#### TO DO:
Return the stretch from the line with "proposiciones atómicas verdaderas" through the line with "pixels as [x, y]" in the data below, character for character, skipping all pictures.

#### RECORDS FOR THE EXERCISE:

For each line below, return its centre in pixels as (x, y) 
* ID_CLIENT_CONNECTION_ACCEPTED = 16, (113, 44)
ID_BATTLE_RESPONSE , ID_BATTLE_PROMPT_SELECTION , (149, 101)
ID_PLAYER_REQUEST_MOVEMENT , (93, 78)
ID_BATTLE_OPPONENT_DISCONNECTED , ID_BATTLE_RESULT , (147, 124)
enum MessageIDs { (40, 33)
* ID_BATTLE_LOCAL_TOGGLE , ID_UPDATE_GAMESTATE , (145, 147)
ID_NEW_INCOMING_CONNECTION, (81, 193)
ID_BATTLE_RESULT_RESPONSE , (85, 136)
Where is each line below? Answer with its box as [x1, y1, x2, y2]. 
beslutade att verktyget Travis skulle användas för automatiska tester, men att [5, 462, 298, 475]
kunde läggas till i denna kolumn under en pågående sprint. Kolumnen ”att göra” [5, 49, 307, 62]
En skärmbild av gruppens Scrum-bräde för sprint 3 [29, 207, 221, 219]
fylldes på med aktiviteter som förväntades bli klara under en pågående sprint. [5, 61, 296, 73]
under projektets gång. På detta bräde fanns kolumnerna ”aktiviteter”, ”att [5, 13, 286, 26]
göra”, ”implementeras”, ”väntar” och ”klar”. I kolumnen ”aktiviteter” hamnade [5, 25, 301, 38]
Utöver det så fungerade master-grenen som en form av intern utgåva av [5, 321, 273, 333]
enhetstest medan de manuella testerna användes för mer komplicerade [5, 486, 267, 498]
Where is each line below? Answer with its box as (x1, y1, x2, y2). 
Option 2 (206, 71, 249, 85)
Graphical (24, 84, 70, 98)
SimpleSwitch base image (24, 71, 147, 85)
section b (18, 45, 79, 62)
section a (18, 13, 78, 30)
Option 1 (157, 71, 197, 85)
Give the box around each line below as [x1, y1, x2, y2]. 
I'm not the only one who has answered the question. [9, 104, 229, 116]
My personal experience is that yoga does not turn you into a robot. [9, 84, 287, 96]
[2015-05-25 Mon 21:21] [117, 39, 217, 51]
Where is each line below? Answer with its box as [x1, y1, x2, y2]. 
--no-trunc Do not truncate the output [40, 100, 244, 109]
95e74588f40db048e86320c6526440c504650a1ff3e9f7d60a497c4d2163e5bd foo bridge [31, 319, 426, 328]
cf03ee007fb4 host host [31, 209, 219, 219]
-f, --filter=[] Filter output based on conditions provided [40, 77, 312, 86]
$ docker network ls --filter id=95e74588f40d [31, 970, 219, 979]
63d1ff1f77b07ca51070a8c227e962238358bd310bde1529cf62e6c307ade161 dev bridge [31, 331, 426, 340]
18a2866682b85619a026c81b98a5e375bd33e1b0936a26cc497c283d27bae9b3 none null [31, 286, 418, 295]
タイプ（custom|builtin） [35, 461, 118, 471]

--

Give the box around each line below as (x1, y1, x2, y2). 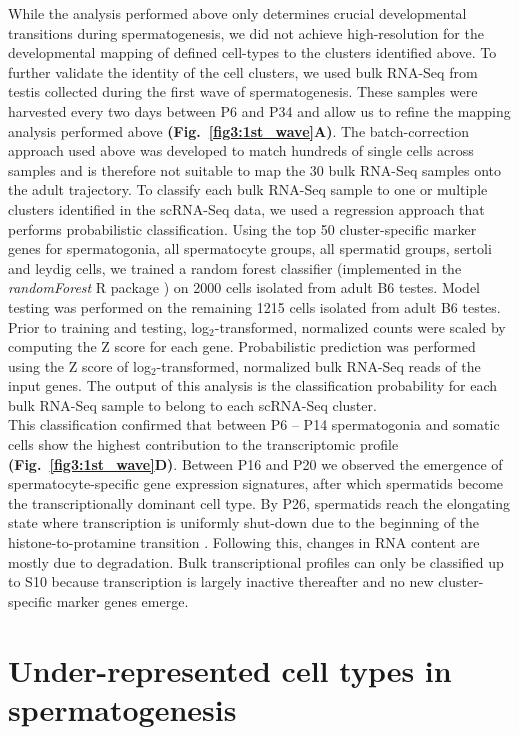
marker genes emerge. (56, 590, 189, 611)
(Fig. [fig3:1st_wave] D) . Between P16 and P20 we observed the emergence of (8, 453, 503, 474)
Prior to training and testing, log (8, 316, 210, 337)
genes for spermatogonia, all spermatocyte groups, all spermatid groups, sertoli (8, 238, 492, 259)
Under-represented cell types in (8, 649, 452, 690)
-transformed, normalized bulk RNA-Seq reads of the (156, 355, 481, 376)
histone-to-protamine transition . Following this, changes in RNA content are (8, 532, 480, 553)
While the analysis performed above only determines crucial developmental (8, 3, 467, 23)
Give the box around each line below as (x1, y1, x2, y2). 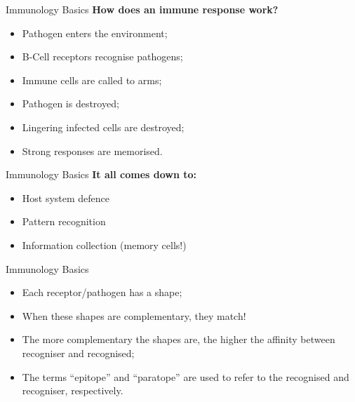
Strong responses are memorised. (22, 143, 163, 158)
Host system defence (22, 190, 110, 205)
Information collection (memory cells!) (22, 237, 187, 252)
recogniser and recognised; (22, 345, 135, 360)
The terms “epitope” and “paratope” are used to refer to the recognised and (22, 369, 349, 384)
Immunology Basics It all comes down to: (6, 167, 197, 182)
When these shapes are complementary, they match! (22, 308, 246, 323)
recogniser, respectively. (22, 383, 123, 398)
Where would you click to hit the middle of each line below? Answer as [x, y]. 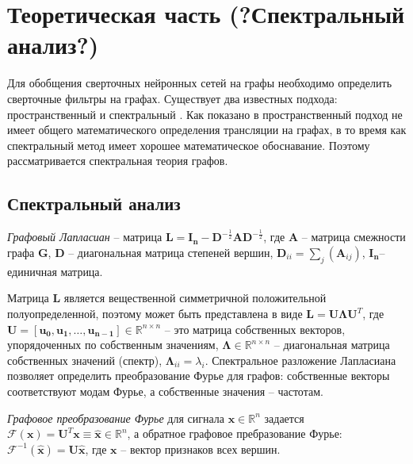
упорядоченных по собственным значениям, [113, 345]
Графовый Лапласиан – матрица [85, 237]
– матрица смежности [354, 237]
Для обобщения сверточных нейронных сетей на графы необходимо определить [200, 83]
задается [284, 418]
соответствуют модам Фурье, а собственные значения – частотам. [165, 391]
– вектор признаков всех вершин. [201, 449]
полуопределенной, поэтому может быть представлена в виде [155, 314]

--

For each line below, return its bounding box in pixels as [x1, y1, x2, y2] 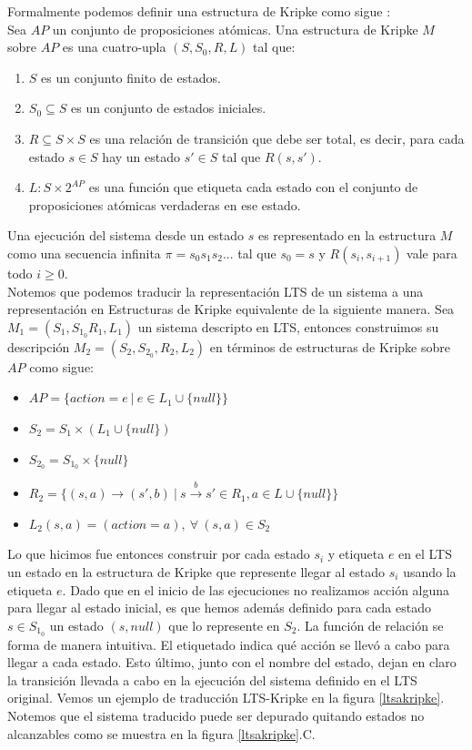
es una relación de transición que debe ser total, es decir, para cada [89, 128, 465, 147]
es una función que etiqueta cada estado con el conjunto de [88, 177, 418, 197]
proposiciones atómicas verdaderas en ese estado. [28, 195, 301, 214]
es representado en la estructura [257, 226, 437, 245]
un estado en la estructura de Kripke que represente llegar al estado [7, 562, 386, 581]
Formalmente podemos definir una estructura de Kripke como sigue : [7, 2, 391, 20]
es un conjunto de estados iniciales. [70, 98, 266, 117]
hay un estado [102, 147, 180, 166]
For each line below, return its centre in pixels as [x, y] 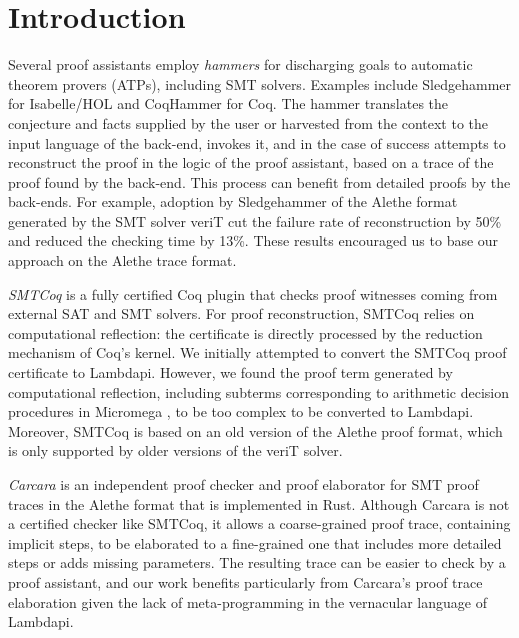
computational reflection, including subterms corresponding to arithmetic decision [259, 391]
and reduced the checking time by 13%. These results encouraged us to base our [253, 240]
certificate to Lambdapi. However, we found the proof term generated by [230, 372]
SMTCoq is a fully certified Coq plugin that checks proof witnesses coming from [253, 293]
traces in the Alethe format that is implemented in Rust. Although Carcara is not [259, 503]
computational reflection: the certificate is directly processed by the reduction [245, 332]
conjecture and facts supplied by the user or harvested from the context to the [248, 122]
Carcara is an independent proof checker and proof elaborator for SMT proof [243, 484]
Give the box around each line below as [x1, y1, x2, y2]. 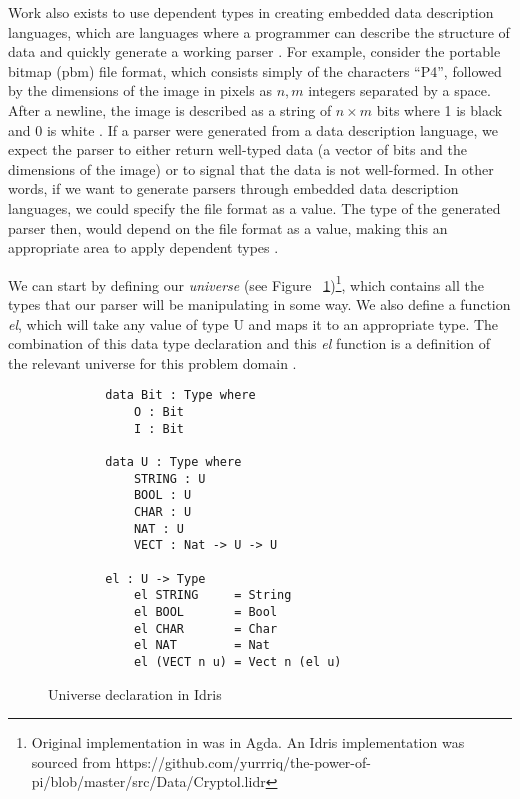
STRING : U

#### YOUR SOLUTION:
proposiciones atómicas verdaderas en ese estado. [28, 195, 301, 214]
es representado en la estructura [257, 226, 437, 245]
un estado en la estructura de Kripke que represente llegar al estado [7, 562, 386, 581]
Formalmente podemos definir una estructura de Kripke como sigue : [7, 2, 391, 20]
es un conjunto de estados iniciales. [70, 98, 266, 117]
hay un estado [102, 147, 180, 166]
For each line below, return its centre in pixels as [x, y] 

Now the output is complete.